Exercise prompt:
In the copy, leave out the pictures and repeat all records exactly.

Records for the task:
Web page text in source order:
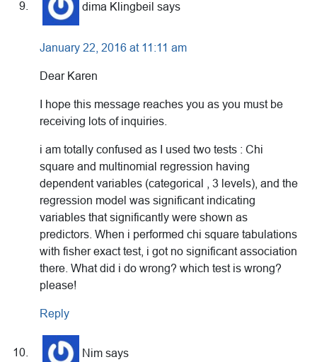
dima Klingbeil says
January 22, 2016 at 11:11 am
Dear Karen
I hope this message reaches you as you must be
receiving lots of inquiries.
i am totally confused as I used two tests : Chi
square and multinomial regression having
dependent variables (categorical , 3 levels), and the
regression model was significant indicating
variables that significantly were shown as
predictors. When i performed chi square tabulations
with fisher exact test, i got no significant association
there. What did i do wrong? which test is wrong?
please!
Reply
Nim says
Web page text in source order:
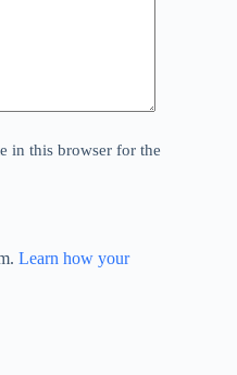
in this browser for the
Learn how your
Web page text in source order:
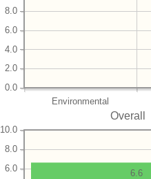
Environmental
0.0
2.0
4.0
6.0
8.0
Overall
6.0
8.0
10.0
6.6
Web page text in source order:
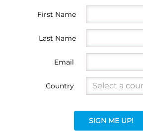
First Name
Last Name
Email
Country
SIGN ME UP!
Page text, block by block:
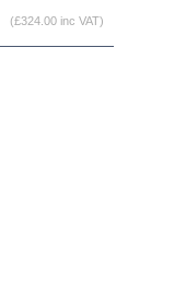
(£324.00 inc VAT)
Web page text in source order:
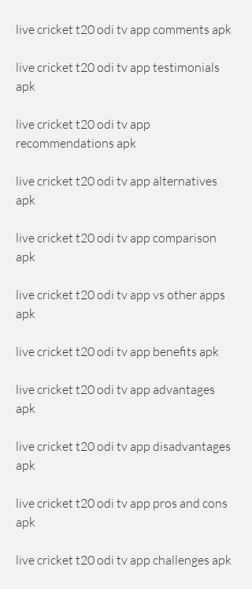
live cricket t20 odi tv app comments apk
live cricket t20 odi tv app testimonials
apk
live cricket t20 odi tv app
recommendations apk
live cricket t20 odi tv app alternatives
apk
live cricket t20 odi tv app comparison
apk
live cricket t20 odi tv app vs other apps
apk
live cricket t20 odi tv app benefits apk
live cricket t20 odi tv app advantages
apk
live cricket t20 odi tv app disadvantages
apk
live cricket t20 odi tv app pros and cons
apk
live cricket t20 odi tv app challenges apk
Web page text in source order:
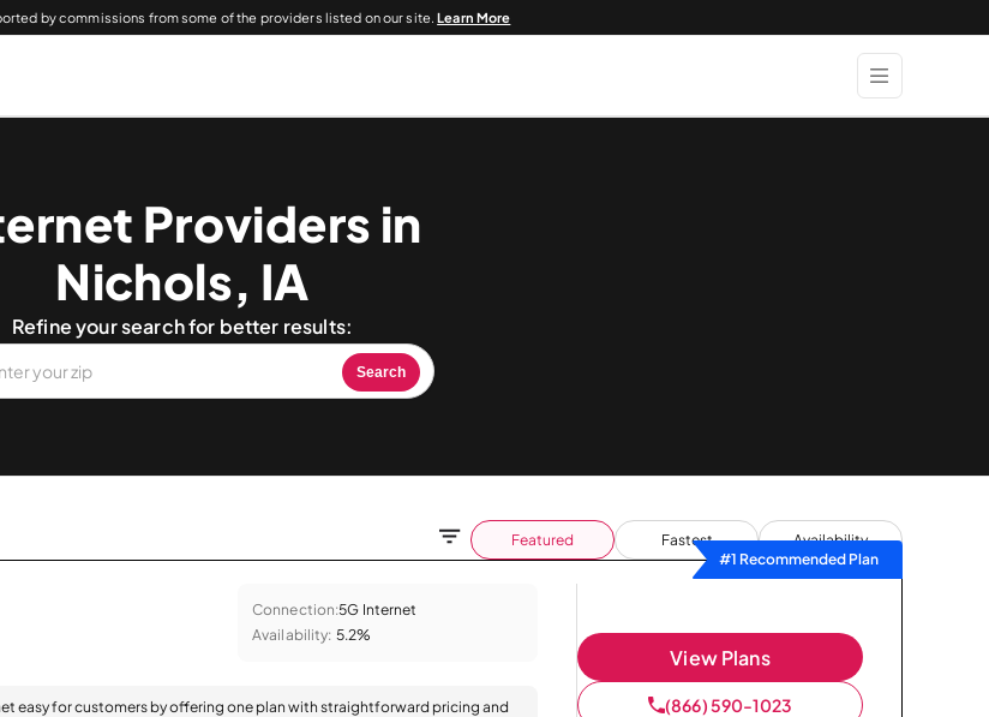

Written reply:
Web page text in source order:
dima Klingbeil says
January 22, 2016 at 11:11 am
Dear Karen
I hope this message reaches you as you must be
receiving lots of inquiries.
i am totally confused as I used two tests : Chi
square and multinomial regression having
dependent variables (categorical , 3 levels), and the
regression model was significant indicating
variables that significantly were shown as
predictors. When i performed chi square tabulations
with fisher exact test, i got no significant association
there. What did i do wrong? which test is wrong?
please!
Reply
Nim says
Web page text in source order:
in this browser for the
Learn how your
Web page text in source order:
Environmental
0.0
2.0
4.0
6.0
8.0
Overall
6.0
8.0
10.0
6.6
Web page text in source order:
First Name
Last Name
Email
Country
SIGN ME UP!
Page text, block by block:
(£324.00 inc VAT)
Web page text in source order:
live cricket t20 odi tv app comments apk
live cricket t20 odi tv app testimonials
apk
live cricket t20 odi tv app
recommendations apk
live cricket t20 odi tv app alternatives
apk
live cricket t20 odi tv app comparison
apk
live cricket t20 odi tv app vs other apps
apk
live cricket t20 odi tv app benefits apk
live cricket t20 odi tv app advantages
apk
live cricket t20 odi tv app disadvantages
apk
live cricket t20 odi tv app pros and cons
apk
live cricket t20 odi tv app challenges apk
Web page text in source order:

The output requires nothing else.